◆ **EXERCISE GOAL**
Go over the data below line by line, and state how many lines contain the string "dressing". Give the number only.

(Records excerpted from a collection)

*** Begin section ***

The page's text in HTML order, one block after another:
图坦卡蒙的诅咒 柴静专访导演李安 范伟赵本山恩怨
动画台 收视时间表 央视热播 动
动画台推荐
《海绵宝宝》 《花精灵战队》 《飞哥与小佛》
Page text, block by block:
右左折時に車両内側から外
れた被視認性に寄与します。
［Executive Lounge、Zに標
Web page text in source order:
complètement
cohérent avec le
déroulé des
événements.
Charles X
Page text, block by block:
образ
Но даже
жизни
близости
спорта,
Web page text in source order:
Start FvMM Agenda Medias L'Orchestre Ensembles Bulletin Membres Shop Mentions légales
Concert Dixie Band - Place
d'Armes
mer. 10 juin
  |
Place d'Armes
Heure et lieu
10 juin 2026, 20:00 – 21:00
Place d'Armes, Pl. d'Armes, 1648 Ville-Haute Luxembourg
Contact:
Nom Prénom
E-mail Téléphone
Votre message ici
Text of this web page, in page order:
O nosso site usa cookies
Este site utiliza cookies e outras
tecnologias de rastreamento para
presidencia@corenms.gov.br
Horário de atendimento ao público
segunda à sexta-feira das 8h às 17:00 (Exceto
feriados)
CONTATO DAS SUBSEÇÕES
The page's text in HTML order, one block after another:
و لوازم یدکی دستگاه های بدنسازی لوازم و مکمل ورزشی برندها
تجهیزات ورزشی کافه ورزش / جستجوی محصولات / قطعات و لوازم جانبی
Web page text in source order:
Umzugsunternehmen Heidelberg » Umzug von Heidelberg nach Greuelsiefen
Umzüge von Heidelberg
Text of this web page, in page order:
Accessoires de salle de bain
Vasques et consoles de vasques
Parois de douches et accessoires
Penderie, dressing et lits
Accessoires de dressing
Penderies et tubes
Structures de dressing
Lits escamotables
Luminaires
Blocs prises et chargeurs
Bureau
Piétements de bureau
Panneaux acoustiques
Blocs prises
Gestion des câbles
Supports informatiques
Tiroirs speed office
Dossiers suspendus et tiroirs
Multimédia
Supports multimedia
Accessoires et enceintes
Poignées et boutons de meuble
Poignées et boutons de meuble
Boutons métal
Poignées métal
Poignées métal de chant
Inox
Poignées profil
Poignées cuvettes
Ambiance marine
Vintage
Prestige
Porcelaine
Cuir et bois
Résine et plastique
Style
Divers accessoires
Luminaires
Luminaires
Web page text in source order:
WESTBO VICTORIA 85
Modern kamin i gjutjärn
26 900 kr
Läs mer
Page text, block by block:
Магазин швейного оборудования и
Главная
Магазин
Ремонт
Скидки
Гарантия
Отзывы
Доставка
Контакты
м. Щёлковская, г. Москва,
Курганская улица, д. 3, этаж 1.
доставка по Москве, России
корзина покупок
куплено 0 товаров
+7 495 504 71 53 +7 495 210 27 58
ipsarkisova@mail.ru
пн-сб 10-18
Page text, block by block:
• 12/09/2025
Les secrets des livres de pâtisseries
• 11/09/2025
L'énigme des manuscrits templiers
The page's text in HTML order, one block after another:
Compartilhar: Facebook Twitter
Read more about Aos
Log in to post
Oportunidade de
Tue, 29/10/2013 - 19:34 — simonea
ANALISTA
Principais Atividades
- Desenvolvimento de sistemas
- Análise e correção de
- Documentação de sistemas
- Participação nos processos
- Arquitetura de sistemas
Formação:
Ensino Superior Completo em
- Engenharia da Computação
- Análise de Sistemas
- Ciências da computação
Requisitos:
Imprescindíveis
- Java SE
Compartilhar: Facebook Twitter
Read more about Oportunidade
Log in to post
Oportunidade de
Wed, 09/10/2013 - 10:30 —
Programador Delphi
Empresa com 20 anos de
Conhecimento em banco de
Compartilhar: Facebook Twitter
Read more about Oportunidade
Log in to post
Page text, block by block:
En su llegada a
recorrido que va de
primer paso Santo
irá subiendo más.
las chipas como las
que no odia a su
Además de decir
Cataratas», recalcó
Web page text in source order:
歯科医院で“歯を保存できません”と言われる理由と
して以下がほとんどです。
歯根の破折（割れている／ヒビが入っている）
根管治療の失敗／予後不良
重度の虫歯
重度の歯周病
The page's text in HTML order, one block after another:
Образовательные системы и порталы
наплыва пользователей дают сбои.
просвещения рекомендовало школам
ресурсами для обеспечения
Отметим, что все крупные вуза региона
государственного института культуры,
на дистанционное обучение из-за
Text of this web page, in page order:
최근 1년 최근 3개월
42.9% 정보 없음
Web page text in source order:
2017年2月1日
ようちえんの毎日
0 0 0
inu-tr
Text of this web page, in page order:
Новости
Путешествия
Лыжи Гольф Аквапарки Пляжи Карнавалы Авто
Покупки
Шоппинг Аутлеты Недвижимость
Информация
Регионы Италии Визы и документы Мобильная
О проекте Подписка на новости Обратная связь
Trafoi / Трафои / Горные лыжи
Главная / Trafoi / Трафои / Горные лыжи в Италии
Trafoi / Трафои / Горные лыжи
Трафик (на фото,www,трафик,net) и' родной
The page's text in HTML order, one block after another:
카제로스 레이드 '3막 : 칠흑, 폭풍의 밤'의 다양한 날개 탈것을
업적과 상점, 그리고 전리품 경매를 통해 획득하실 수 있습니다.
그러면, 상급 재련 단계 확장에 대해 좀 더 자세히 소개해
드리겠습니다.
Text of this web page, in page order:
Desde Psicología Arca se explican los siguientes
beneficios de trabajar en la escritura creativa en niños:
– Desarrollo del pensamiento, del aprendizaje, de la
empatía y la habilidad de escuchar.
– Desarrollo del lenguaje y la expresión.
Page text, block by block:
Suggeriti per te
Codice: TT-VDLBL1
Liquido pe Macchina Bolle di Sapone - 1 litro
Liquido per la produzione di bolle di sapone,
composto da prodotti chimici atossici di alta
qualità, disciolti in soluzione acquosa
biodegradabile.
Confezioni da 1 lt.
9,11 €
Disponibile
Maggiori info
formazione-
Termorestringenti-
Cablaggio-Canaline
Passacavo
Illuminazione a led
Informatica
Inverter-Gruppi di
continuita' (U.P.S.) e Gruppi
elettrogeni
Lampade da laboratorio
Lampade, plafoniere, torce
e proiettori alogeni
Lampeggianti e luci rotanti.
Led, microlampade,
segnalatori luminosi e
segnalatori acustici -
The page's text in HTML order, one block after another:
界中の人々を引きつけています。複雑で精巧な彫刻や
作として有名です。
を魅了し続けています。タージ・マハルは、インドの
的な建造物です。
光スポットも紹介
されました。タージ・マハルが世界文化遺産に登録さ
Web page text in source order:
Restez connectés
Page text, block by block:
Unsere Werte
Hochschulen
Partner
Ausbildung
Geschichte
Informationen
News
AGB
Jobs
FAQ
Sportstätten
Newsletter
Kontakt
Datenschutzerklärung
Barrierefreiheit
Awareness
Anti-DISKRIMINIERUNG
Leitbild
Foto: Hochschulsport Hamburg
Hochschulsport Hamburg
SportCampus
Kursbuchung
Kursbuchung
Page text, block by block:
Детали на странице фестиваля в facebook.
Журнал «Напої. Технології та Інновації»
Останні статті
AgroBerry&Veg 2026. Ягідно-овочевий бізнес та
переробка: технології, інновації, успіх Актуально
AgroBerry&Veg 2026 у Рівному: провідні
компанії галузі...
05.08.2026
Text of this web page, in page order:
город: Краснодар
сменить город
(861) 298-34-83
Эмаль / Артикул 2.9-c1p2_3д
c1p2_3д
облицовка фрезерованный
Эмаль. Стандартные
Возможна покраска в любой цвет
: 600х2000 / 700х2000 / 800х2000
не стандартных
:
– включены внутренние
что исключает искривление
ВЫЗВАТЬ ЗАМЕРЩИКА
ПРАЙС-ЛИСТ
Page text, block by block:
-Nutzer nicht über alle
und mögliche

*** End section ***

◆ **OUTPUT**
3